Electronic products account for 41.4 percent of import bill

Accounting for 41.4 percent of the total aggregate import bill, payments for electronic products amounted to $1.432 billion or 6.7 percent higher than last year's reported figure at $1.342 billion. Compared to the previous month's level, purchases rose by 1.3 percent from $1.413 billion.

Imports of mineral fuels, lubricants and related materials ranked second with 15.0 percent share. Expenditures at $517.54 million, registered by as much as 119.3 percent increase over the previous year's level which stood at $236.04 million.

Industrial machinery and equipment, the third top import was worth $146.13 million, or a 20.2 percent higher from $121.58 million in the previous year.

Transport equipment accounting for 3.1 percent of the total imports, ranked fourth as foreign bill amounted to $108.18 million, lower by 17.7 percent from last year's figure at $131.51 million.

Textile yarn, fabrics, made-up articles and related products, contributing 2.8 percent to the total bill, was RP's fifth top import for the month with payments placed at $96.66 million or a 7.8 percent drop than last year's $104.9 million.

Expenditures for iron and steel, with a 2.2 percent share to the aggregate bill, increased by 41.0 percent to $76.54 million from $54.29 million in June 2003.
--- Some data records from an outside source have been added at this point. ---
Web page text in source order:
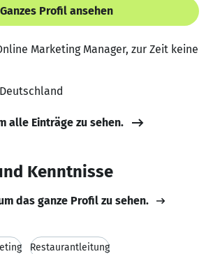
Ganzes Profil ansehen
Marketing Manager, zur Zeit keine
alle Einträge zu sehen.
Kenntnisse
das ganze Profil zu sehen.
Restaurantleitung
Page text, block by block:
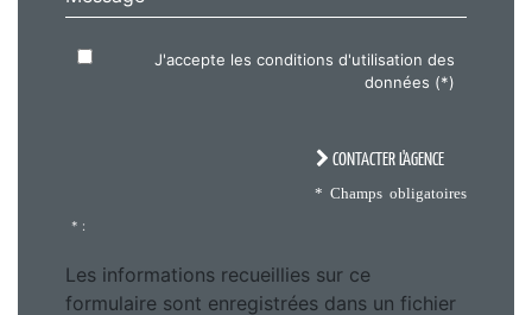
J'accepte les conditions d'utilisation des
données (*)
CONTACTER L'AGENCE
* Champs obligatoires
* :
Les informations recueillies sur ce
formulaire sont enregistrées dans un fichier
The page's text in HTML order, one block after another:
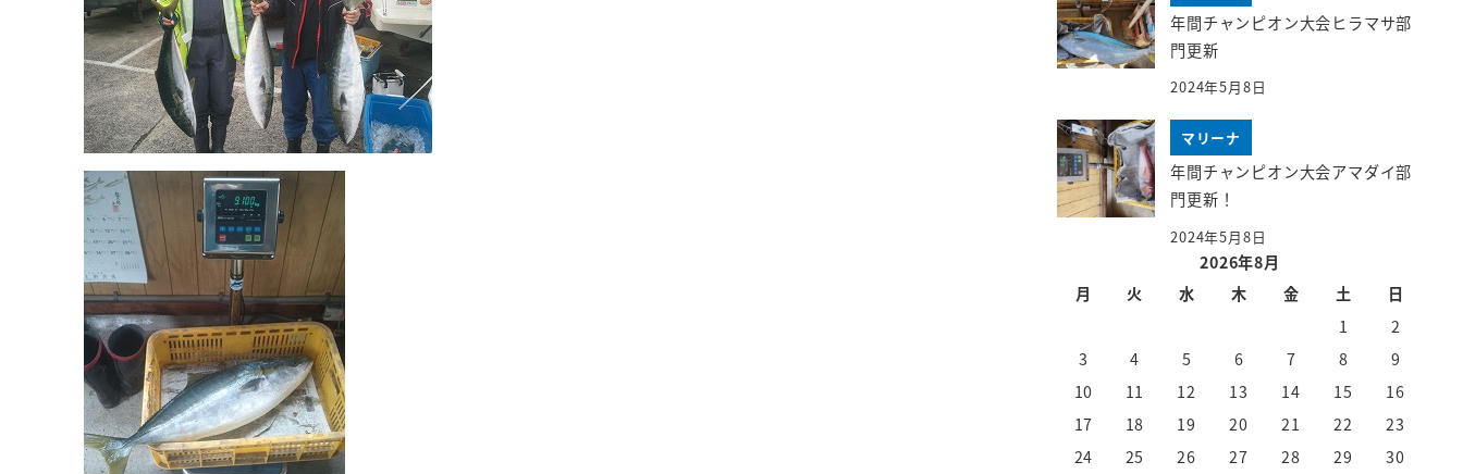
年間チャンピオン大会ヒラマサ部
門更新
2024年5月8日
マリーナ
年間チャンピオン大会アマダイ部
門更新！
2024年5月8日
2026年8月
月
火 水 木 金 土
日
1
2
3
4 5 6 7 8
9
10
11 12 13 14 15
16
17
18 19 20 21 22
23
24
25 26 27 28 29
30
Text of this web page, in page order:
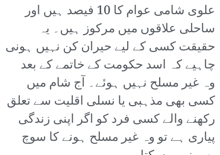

Rounding up the list of the top imports for June 2004 were: telecommunication equipment and electrical machinery, $71.71 million; plastics in primary and non-primary forms, $67.36 million; cereals and cereal preparations, $62.0 million; and organic and inorganic chemical, $55.1 million.

Aggregate payment for the country's top ten imports for June 2004 amounted to $2.633 billion or 76.2 percent of the total bill.

Figure 2. Philippine Top Imports in June 2003 and 2004
(F.O.B. Value in Million US Dollar)
 

Raw materials and intermediate goods account for 36.6 percent of the total imports

Payments for raw materials and intermediate goods accounted for 36.6 percent as importation went up by 4.6 percent to $1.264 billion from last year's reported figure of $1.209 billion. Semi-processed raw materials got the biggest share with a 32.4 percent and valued at $1.120 billion.

Capital goods comprising 35.8 percent of the total imports improved by 7.8 percent year-on-year to $1.238 billion from $1.149 billion. The major share went to telecommunication equipment and electrical machinery with a 20.9 percent share of the total imports and billed at $722.84 million.

Expenditures for mineral fuels, lubricants and related materials increased by 119.3 percent to $517.54 million from $236.04 million during the same period of 2003.

Purchases of consumer goods priced at $246.11 million grew by 7.4 percent from $229.13 million in June 2003, while special transactions rose by 79.4 percent to $189.46 million from $105.62 million.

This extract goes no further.